Sort and cluster findings and insights

  • Clustering and sorting processes like Affinity Diagramming help you to further distill learnings from your user experience research data in the form of ‘themes’
  • Be careful that any process of understanding, sorting and clustering doesn’t mean you’re inferring incorrect meaning on user experience research data.
  • Ensure you offer clarity and explanation around the themes you extract and how it relates back to your goal or does not relate back to your goal and therefore are not as critical for your work. This also helps when making clear and transparent OSS documentation about your user experience research.

Interpreting and asserting your understanding on user experience research data

  • Interpreting results can follow a number of methods, ones that work best for you and your project needs, goals and roadmap. Making sure those interpretations refer back to users, their needs and the labels and themes you’ve identified helps others, when looking at your interpretations, see the deduction journey you took from source (user) to interpretation.

Ending the interpretation and understanding stage of user experience research

  • You set the ‘definition of done’ for when the interpretation process is complete.
  • Consider making your process open and accessible in whatever state of compilation that they are. This means potential open source contributors can get involved.
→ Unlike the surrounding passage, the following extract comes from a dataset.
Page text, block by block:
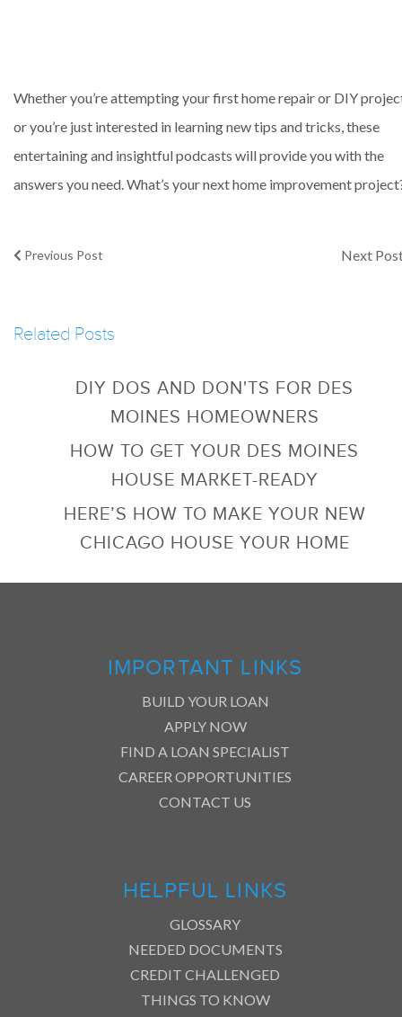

Connecting the dots and next steps


Working in the open

  • Making a minimum effort to be open and transparent with your user experience research, as long as your institution’s policies and procedures allow, will help your open source science software project be sustainable for the long term.
  • Governance and decision making in your open science software project doesn’t need to be long and highly detailed. It can serve a limited purpose of transparency for a period of time.

Prioritization processes

  • Prioritizing processes and methods are about clarity, evidence, communication and often about getting all stakeholders and involved parties in agreement on what should be focused on at what time.
  • As long as an assertion can be made for a prioritisation that is grounded in the user data and subsequent statements, then prioritization follows.
  • Prioritization is most beneficial and useful to people external to your open science software project so they can understand what to expect and roughly when to expect it. This can also help them to know when and how to offer assistance and contributions as well as signalling to funders and institutions that you’re thinking about users beyond yourself and how your open source science software fits into the wider user-base.

Finding resources to help guide changes in your open source scientific software

  • There are resources and references online that can help any kind of specific open source science project improve.
  • UI kits and design systems are existing and established ways that people have implemented UI for users. They often specialise in a certain type of software, tool or user-type.

Making the case to continue and sustain user experience research

  • Articulating and communicating the value of user experience research is often in the time saved in the journey from user data to prioritized project improvements, drawing direct lines between what users need and what is improved.